Depression’s billion-dollar hit to workplace productivity

Mental illness short-term disability claims are growing by 10 percent annually. Mental illness short-term disability claims are growing by 10 percent annually.

Depression in the workplace extracts a cost -- $44 billion a year. Yet half of employees who self-identify as suffering from depression don't tell their bosses about the disorder for fear of losing their jobs.

The employer coalition Employers Health released results of its survey, the “Impact of Depression at Work Audit,” and offered these chilling observations:

  • 23 percent of U.S. respondents indicated they have been diagnosed with depression in their lifetime;
  • Mental illness short-term disability claims are growing by 10 percent annually;
  • 40 percent of those patients reported taking time off of work – an average of 10 days a year;
  • 58 percent of employees surveyed who have been diagnosed with depression indicate they had not told their employer of their disorder;
  • 49 percent felt telling their employer would put their job at risk;
  • More than 35 percent of managers reported receiving no formal support or resources to guide their employees.

“Depression is significantly impacting productivity in the workplace,” the coalition said in a report. “In fact, 64 percent of survey participants reported cognitive-related challenges, as defined by difficulty concentrating, indecisiveness and/or forgetfulness, have the most impact on their ability to perform tasks at work as normal. Presenteeism (being at work, but not engaged/productive) has been found to be exacerbated by these challenges related to thinking on the job.”

The coalition said depression extracts about $100 billion annually from U.S. employers including $44 billion a year in lost productivity alone.

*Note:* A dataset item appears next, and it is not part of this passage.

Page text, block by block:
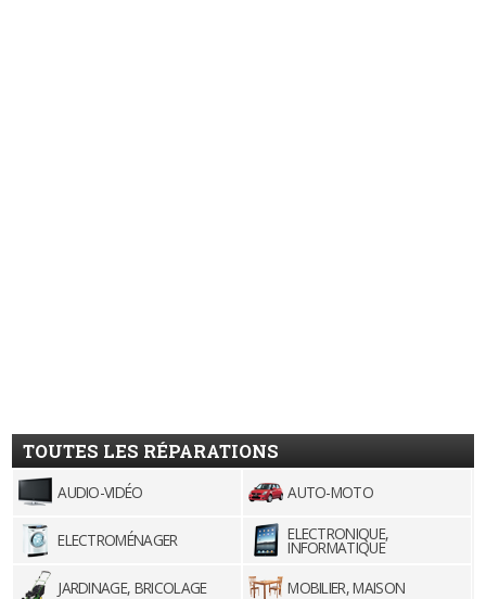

“Yet, research shows that supporting the needs of those living with depression makes a difference. In fact, a cost-benefit modeling study by Lo Sasso et al. suggests every one dollar invested by employers in enhanced depression care yields approximately three dollars for the company in the form of productivity gains by employees.”

The coalition joined forces with The Partnership for Workplace Mental Health, a program of the American Psychiatric Foundation, to create the Right Direction initiative. The groups describe this as “a first-of-its-kind, free depression awareness campaign designed to provide employers with the tools needed to address and manage the effects of depression for employees. The resources available through the initiative can be accessed here.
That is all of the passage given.